SubFloor - DIY Van Conversion     Turns out, Brian and I did all the work out in the South Florida sunshine.  The EZ-Cool took just a few minutes to do.  We used the green rug – which had been cut to fit snugly – as our template, marked the outline on the EZC with a Sharpie, cut it with a box cutter, sprayed 3M-90 on the underside and on the rubber floor, and stomped it down. 

 

    Then, we used the open back doors of the van as our work table, sawing the plywood cuts just behind the rear bumper, and hefting the planks into place right from there.  Some more 3M-90 was applied to the underside of the wood and to the top of the EZC, just because, well, why not?  We fit the tongues of the back two sheets into the grooves of the front two sheets, and we were done! 

 

    What would I have done differently?  


    Well, part of me wanted to bolt the floor down.  That was actually the plan.  I didn't realize it until everything was out of the van, but if I removed the handful of floor-level OEM tie-downs that came with the van, I could have used the existing holes to drill up through the wood and used t-nuts to lock it down.  There would have been no metal drilling to do, and the bolt/washer would have sealed the hole against corrosion.  That probably would have been the most significant benefit. 

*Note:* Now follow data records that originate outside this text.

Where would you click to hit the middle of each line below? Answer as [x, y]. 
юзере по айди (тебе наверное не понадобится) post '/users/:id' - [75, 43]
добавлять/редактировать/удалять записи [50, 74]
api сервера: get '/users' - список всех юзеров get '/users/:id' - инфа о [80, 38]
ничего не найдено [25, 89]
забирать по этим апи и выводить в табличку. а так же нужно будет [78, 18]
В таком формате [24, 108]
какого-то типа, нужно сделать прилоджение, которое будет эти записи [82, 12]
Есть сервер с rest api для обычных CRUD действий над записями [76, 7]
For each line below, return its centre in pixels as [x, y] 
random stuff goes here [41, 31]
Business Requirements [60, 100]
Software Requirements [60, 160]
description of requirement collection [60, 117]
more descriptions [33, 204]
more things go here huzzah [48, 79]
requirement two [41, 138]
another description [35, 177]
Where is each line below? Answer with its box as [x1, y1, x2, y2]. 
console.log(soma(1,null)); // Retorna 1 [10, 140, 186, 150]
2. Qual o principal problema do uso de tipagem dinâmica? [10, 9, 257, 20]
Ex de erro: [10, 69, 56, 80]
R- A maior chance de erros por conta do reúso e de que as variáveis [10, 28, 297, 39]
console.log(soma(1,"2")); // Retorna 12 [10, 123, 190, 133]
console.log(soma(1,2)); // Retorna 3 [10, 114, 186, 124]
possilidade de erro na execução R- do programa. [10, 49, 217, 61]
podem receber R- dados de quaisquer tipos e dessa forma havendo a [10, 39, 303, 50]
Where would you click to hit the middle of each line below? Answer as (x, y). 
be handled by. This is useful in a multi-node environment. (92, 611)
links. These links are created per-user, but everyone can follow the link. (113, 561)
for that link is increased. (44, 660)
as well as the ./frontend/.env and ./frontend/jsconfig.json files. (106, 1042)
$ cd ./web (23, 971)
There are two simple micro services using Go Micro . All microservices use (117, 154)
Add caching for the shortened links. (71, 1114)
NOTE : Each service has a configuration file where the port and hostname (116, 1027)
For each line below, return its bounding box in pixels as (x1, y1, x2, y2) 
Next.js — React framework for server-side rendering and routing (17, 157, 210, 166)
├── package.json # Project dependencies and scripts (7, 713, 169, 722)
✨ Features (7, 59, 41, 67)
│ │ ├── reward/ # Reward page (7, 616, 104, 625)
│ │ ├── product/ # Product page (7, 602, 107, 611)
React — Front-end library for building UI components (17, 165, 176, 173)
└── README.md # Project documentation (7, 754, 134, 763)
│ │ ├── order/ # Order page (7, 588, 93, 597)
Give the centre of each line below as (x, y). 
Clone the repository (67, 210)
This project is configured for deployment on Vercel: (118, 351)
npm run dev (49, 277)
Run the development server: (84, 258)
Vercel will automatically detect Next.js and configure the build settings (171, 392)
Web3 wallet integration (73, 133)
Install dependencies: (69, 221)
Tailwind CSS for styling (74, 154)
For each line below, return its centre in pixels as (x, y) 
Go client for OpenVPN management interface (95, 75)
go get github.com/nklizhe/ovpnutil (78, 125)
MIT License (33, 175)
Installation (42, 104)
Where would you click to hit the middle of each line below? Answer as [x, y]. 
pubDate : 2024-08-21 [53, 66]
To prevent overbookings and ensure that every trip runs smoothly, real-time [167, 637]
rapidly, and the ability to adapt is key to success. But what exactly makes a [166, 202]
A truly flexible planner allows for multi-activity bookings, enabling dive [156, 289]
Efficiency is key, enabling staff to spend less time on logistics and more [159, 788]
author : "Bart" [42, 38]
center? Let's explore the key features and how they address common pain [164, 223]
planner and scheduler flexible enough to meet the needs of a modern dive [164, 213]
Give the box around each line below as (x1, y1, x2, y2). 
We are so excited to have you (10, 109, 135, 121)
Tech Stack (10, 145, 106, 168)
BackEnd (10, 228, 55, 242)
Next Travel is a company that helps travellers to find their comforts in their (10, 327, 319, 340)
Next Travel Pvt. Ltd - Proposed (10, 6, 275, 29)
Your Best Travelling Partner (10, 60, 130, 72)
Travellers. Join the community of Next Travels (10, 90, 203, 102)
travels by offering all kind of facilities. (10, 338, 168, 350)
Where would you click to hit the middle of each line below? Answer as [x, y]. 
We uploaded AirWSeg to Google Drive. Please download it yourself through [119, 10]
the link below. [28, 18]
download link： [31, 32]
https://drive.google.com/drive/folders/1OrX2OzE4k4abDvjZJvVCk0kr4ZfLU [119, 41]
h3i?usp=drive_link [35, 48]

    The floor itself was not going anywhere; it would be bolted and screwed to things that were bolted and screwed directly to the frame.  I kinda wish I had done it, but at the time, well, it was getting  mighty hot out, the floor was damn stable as it was, crawling under Maxx wasn’t that appealing, annnnd we had another big fish yet to fry:  the solar panel installation.